Bij het hergebruiken van de restwarmte moet rekening worden gehouden met de draaitijden van het actieve proces, aangezien dan alleen restwarmte beschikbaar is. Alleen wanneer de periode van warmtevraag (gedeeltelijk) samenvalt met de tijd waarin het proces restwarmte levert, kan deze restwarmte nuttig worden gebruikt. In de meeste gebouwen is de vraag naar warmte geconcentreerd in de ochtenduren als het gebouw moet worden opgewarmd en tijdens werkuren kan er vraag zijn naar warm tapwater.

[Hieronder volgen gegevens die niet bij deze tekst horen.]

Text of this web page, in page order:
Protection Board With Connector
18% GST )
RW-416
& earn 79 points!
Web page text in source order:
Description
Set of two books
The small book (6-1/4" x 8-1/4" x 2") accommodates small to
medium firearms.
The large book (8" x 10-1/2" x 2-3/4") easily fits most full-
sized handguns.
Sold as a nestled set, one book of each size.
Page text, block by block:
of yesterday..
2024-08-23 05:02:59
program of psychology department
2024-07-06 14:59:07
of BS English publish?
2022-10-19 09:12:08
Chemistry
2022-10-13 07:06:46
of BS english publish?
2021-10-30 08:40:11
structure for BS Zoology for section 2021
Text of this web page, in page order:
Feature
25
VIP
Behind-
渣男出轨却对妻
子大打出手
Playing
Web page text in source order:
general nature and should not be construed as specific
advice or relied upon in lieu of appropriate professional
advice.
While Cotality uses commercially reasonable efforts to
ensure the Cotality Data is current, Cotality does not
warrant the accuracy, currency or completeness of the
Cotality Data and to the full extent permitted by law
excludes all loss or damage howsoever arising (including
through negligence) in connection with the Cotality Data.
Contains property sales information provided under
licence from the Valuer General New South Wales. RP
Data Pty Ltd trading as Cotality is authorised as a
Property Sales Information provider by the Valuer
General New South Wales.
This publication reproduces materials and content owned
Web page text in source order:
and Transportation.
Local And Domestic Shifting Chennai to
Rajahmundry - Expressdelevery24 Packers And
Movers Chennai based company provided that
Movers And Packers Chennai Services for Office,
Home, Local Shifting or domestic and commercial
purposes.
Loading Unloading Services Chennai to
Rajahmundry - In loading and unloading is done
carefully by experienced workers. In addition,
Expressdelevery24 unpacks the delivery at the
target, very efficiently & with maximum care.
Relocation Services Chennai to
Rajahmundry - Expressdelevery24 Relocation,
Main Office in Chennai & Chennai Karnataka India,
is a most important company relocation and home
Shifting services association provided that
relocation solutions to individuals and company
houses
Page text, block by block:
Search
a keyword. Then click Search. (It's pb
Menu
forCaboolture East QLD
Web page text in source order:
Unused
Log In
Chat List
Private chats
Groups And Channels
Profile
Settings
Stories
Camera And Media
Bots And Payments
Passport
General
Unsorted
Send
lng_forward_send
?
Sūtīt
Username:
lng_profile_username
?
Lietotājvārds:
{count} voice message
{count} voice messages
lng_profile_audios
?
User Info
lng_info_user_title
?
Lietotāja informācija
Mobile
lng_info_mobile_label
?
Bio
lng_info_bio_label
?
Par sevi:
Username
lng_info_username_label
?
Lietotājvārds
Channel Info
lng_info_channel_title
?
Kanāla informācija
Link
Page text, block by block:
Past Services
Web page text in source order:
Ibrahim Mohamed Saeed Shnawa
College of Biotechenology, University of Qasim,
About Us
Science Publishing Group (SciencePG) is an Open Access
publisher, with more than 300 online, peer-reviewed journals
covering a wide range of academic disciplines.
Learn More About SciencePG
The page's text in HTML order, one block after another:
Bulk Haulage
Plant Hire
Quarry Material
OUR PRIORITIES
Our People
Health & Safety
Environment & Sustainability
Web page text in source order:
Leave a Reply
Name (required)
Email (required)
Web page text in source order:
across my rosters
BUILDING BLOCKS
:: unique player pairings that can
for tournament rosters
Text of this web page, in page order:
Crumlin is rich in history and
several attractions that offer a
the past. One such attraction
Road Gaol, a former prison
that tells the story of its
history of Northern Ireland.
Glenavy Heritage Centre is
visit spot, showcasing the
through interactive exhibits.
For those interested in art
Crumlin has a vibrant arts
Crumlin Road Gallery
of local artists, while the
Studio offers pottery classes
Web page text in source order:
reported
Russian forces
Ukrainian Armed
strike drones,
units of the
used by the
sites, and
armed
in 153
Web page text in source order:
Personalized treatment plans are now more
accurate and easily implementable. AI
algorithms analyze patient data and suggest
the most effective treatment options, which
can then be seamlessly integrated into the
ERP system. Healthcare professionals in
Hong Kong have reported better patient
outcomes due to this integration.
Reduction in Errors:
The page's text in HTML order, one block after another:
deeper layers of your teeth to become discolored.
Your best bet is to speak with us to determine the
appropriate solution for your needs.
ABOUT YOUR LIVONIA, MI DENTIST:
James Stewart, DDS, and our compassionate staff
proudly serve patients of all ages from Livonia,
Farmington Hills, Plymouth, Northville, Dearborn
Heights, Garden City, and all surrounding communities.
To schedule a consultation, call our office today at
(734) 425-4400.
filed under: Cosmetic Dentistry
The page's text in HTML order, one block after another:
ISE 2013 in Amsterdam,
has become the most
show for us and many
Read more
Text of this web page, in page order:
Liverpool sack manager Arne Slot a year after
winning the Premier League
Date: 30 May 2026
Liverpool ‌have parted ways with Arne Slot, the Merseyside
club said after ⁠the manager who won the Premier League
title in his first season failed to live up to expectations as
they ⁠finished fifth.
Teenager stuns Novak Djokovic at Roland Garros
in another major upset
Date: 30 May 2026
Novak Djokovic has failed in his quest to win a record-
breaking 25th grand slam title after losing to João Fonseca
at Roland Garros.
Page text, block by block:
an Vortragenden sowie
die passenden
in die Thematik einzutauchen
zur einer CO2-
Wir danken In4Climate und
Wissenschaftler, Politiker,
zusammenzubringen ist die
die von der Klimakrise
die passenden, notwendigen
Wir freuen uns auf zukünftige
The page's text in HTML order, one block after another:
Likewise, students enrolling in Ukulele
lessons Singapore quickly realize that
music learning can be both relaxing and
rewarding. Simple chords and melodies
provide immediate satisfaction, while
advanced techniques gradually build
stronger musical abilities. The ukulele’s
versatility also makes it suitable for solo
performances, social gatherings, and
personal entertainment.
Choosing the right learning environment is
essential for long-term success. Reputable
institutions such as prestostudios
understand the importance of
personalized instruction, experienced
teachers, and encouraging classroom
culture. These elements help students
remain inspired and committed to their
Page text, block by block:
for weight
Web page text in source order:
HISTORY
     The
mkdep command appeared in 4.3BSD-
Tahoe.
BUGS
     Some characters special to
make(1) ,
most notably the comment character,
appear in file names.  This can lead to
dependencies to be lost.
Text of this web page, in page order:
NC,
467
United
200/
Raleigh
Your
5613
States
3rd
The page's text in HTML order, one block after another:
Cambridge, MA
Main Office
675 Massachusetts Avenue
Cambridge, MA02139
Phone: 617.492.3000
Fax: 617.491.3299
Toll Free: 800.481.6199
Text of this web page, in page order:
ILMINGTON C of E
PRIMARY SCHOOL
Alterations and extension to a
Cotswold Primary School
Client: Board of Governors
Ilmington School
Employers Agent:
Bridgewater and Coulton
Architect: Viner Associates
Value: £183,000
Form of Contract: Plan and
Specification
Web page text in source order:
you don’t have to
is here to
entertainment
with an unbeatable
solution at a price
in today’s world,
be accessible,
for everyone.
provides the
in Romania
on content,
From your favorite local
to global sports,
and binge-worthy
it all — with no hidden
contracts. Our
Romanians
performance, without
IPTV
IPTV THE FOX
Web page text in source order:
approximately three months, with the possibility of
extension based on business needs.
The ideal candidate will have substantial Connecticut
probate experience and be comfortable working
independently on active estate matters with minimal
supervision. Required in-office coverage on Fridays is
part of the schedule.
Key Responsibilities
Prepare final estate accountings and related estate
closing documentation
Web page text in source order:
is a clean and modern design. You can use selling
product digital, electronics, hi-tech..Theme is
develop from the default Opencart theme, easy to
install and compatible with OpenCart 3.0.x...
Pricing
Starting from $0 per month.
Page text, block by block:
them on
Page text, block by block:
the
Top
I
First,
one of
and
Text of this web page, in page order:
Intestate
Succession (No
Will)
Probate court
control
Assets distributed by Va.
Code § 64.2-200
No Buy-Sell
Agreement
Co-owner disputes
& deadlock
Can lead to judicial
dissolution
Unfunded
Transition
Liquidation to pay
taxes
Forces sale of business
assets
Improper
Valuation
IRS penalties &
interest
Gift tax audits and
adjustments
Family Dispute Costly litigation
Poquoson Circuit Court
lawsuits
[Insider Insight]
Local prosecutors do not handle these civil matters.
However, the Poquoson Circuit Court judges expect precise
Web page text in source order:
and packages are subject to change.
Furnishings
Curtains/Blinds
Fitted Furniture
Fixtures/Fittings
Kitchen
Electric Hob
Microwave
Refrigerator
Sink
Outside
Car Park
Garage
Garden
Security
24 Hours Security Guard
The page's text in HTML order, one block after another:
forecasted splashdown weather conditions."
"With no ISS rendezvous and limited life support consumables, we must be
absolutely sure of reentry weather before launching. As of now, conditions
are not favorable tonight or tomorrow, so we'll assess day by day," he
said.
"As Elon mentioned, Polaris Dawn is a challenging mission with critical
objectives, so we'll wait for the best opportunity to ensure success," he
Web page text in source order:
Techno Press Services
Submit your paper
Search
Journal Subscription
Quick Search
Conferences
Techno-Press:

De mogelijkheid om daadwerkelijk warmte in een gebouw te hergebruiken, is onder andere afhankelijk van de temperatuur van de vrijgekomen warmte en de temperatuur dat voor ruimteverwarming of warm tapwater noodzakelijk is.

In bepaalde situaties is de warmte rechtstreeks te gebruiken door de warmte die vrijkomt (bijvoorbeeld warme lucht) direct in een werkruimte in te blazen.

De vrijgekomen warmte kan ook via een tussenmedium worden overgedragen. Denk hier bijvoorbeeld aan het benutten van de warmte afkomstig van een koelinstallatie, waarbij de warmte via een watercircuit met behulp van een warmtewisselaar, de warmte aan de hete persgassen (persgasleiding vanaf de compressor naar de condensor) onttrekt.

Indien de restwarmte een lagere temperatuur heeft dan de noodzakelijke warmte, kan worden overwogen om de temperatuur met een warmtepomp te verhogen.

Ongeveer 60 procent van de totale proceskosten wordt gewoonlijk besteed aan energie, dus daar liggen ook de grootste potentiële kostenbesparingen. Op die manier voorkomt men dat restwarmte wordt verspild. Dit levert dan energiebesparingen op en een verlaging van de CO2-uitstoot. Het minimaliseert het energieverbruik en verlaagt zo uiteindelijk de operationele kosten, waardoor de cirkel weer rond is.